Friday, September 18, 2020

The 2016 Presidential Election

 I expect that I probably don't need to tell you how many times in the last 20 years, and last 4 years, I've contemplated the awfulness of democracy in the United States. We elect the president through an antiquated system that throws far too much power to less populous states. The number of people in Congress was limited back in the early 20th century, so that the number of electors in no way reflects the current population distribution. (There's an article about the Electoral College at, if you want more details.)

Al Gore won the popular vote in 2000 by about a half-million votes. Hillary Clinton won the popular vote in 2016 by nearly three million votes. She lost the Electoral College owing to fewer than 80,000 votes for Trump in three states, of which at least one had serious voter suppression issues. I want to also mention that the Republicans in the Senate collectively received ~24M fewer votes than their Democratic opponents. None of this is democratic.

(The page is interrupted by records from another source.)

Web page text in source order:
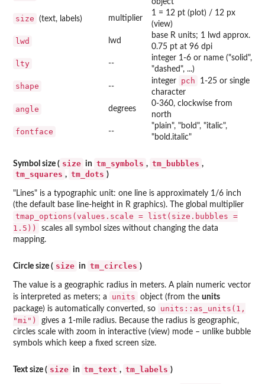
object
size (text, labels) multiplier
1 = 12 pt (plot) / 12 px
(view)
lwd lwd
base R units; 1 lwd approx.
0.75 pt at 96 dpi
lty --
integer 1-6 or name ("solid",
"dashed", ...)
shape --
integer pch
1-25 or single
character
angle degrees
0-360, clockwise from
north
fontface --
"plain", "bold", "italic",
"bold.italic"
Symbol size ( size in tm_symbols , tm_bubbles ,
tm_squares , tm_dots )
"Lines" is a typographic unit: one line is approximately 1/6 inch
(the default base line-height in R graphics). The global multiplier
tmap_options(values.scale = list(size.bubbles =
1.5))
scales all symbol sizes without changing the data
mapping.
Circle size ( size in tm_circles )
The value is a geographic radius in meters. A plain numeric vector
is interpreted as meters; a
units object (from the units
package) is automatically converted, so
units::as_units(1,
"mi")
gives a 1-mile radius. Because the radius is geographic,
circles scale with zoom in interactive (view) mode – unlike bubble
symbols which keep a fixed screen size.
Text size ( size in tm_text , tm_labels )

Consider what the last few years have been like:

  • Mitch McConnell holding a vacant Supreme Court seat open in hopes of a Republican victory.
  • Two new conservative justices appointed; Merrick Garland never even getting a vote.
  • Rollbacks of environmental protections.
  • Russian attacks on the 2016 and 2020 elections.
  • The widespread replacement of career civil servants with cronies.
  • An astounding degree of corruption.
  • The Attorney General acting as the president's lawyer, not our lawyer.
  • 200,000 Americans dead of the coronavirus.
  • Attacks on LGTBIQA+ protections and people.
And now Justice Ruth Bader Ginsburg, who should have retired during the Obama Administration, is gone, and there is a good chance that we'll have yet another conservative justice on the Supreme Court. 

This isn't the will of the people, and, again, don't ever tell me the parties are the same. And don't ever tell me that the tyranny of the minority is a good thing.